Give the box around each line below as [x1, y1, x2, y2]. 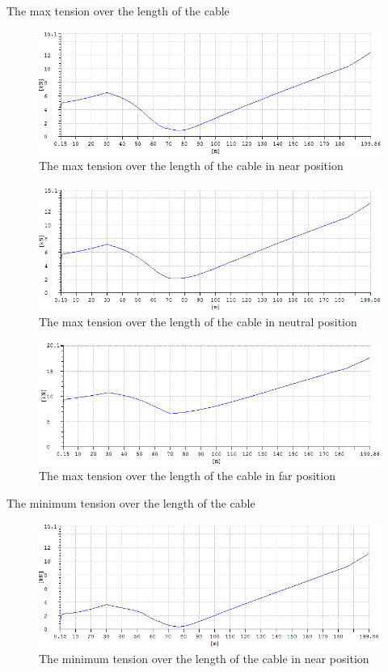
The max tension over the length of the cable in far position [39, 467, 335, 484]
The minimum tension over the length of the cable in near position [39, 650, 369, 667]
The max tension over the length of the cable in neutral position [39, 313, 357, 330]
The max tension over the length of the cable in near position [39, 157, 344, 174]
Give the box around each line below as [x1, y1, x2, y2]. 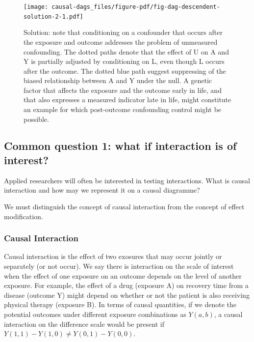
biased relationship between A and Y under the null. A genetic [24, 75, 212, 85]
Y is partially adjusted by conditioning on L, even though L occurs [24, 56, 225, 66]
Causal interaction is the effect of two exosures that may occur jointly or [4, 251, 222, 261]
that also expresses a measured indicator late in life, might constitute [24, 94, 231, 105]
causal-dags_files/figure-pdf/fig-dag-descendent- [51, 3, 220, 10]
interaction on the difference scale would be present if [4, 318, 164, 329]
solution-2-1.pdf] [24, 13, 83, 20]
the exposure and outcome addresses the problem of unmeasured [24, 36, 218, 47]
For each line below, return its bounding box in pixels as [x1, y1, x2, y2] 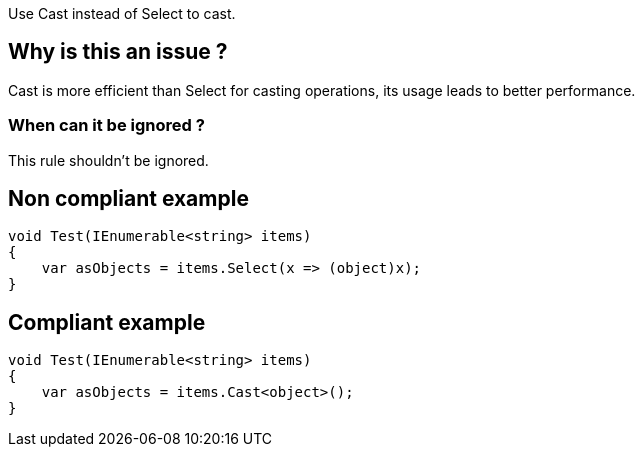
....
EXERCISE BRIEF — The expected output is the full data above, reproduced exactly with no images.

PROBLEM SOLUTION —
Give the box around each line below as [x1, y1, x2, y2]. 
The max tension over the length of the cable in far position [39, 467, 335, 484]
The minimum tension over the length of the cable in near position [39, 650, 369, 667]
The max tension over the length of the cable in neutral position [39, 313, 357, 330]
The max tension over the length of the cable in near position [39, 157, 344, 174]
Give the box around each line below as [x1, y1, x2, y2]. 
biased relationship between A and Y under the null. A genetic [24, 75, 212, 85]
Y is partially adjusted by conditioning on L, even though L occurs [24, 56, 225, 66]
Causal interaction is the effect of two exosures that may occur jointly or [4, 251, 222, 261]
that also expresses a measured indicator late in life, might constitute [24, 94, 231, 105]
causal-dags_files/figure-pdf/fig-dag-descendent- [51, 3, 220, 10]
interaction on the difference scale would be present if [4, 318, 164, 329]
solution-2-1.pdf] [24, 13, 83, 20]
the exposure and outcome addresses the problem of unmeasured [24, 36, 218, 47]
For each line below, return its bounding box in pixels as [x1, y1, x2, y2] 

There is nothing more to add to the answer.